Monday, April 4, 2011

Auto Lease Guide

Leasing a vehicle can seem like an attractive option, mostly because the payments always seem to be lower than those for buying. When you lease a vehicle you do not own it; you are liable for any damage that occurs during the lease period that is not covered by insurance and you have restrictions on the use of the vehicle. But some people prefer leasing because they can get into a new vehicle every three years with lower payments than owning.

Payments

    The payments on a lease are different than a loan because you are only paying the depreciation value of the vehicle in a lease. If you are looking at a $10,000 car that is estimated to be worth $6,000 after three years, then you would be financing the $4,000 difference instead of the whole $10,000. Your monthly payment would include interest and any fees that you did not pay at closing. That is why leasing payments are lower than buying. The difference is that if you were to finance the $10,000 for 36 months and buy the car outright, you would own it when the term is over. When a lease term is over, you either have to turn the car in, or pay the rest of the value of the vehicle. In our example, if you turned the vehicle in after 36 months you would have to pay the $6,000 you did not pay initially along with interest and fees. So, in the end, a lease can cost you a lot more if you want to buy the car. But if you have no intentions on purchasing the vehicle when the lease is up, then you can save money each month.

Charges and Fees

    A lease does not mean the price of the car is non-negotiable.
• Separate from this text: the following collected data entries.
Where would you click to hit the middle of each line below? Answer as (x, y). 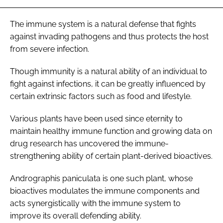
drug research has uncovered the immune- (89, 143)
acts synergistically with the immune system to (95, 203)
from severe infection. (50, 49)
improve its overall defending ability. (76, 216)
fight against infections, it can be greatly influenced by (108, 84)
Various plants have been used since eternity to (96, 118)
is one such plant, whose (147, 178)
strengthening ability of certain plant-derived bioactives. (111, 156)
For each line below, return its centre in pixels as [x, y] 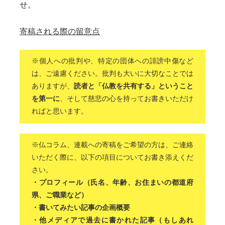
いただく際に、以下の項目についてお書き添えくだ [113, 157]
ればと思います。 [60, 111]
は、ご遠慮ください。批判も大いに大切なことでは [113, 73]
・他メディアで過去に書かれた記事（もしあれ [113, 220]
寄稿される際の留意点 [60, 31]
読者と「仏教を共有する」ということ [134, 86]
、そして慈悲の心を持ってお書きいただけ [127, 98]
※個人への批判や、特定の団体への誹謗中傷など [113, 61]
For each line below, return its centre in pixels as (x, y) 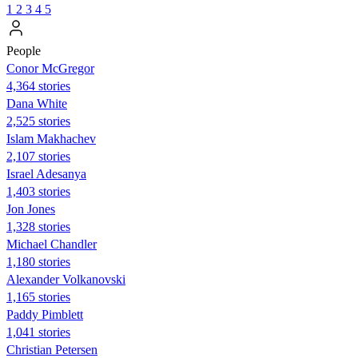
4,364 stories (38, 86)
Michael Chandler (52, 244)
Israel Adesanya (46, 173)
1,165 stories (38, 296)
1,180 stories (38, 261)
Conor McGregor (50, 68)
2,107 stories (38, 156)
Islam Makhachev (51, 138)

Do not let a car sales person convince you that because you are leasing the price is set in stone. Negotiate the final price of the car before you sign lease papers. Look at the fees the dealership charges when putting together a lease. Some fees, such as the standard delivery fee and taxes, are expected. But if you do not pay attention then the sales person could add on extra fees and attribute them to the lease. Ask for a detailed description of each fee you are being charged; if you are not comfortable with a fee, then take the contract to a lawyer and have it explained to you.

Leasing Versus Buying

    If you drive a lot and want to drive your vehicle out of state then leasing may not be for you. One of thee aspects of a lease that can make it an unattractive option is the restrictions put on your ability to drive your vehicle. Most leases state that if you drive more than 15,000 miles per year then you will have to pay for every extra mile. For a 36 month lease that means no more than 45,000 miles for the term of the lease. The per mile fees can range anywhere from a few cents a mile to over a dollar a mile. Read those conditions and understand them before you sign the lease. Most leases will also prevent you from being able to drive your vehicle out of state. If you get in an accident out of state in your leased vehicle, then you may not only face problems with your insurance company, who could choose not to cover the damage, but you would also be violating your lease and could cause the dealership to penalize or even sue you. Your lease may also come with a clause that charges you if you turn in the car before the lease period is up. All of these conditions are not part of an agreement when you buy a car, so make sure leasing is for you before you get involved in it.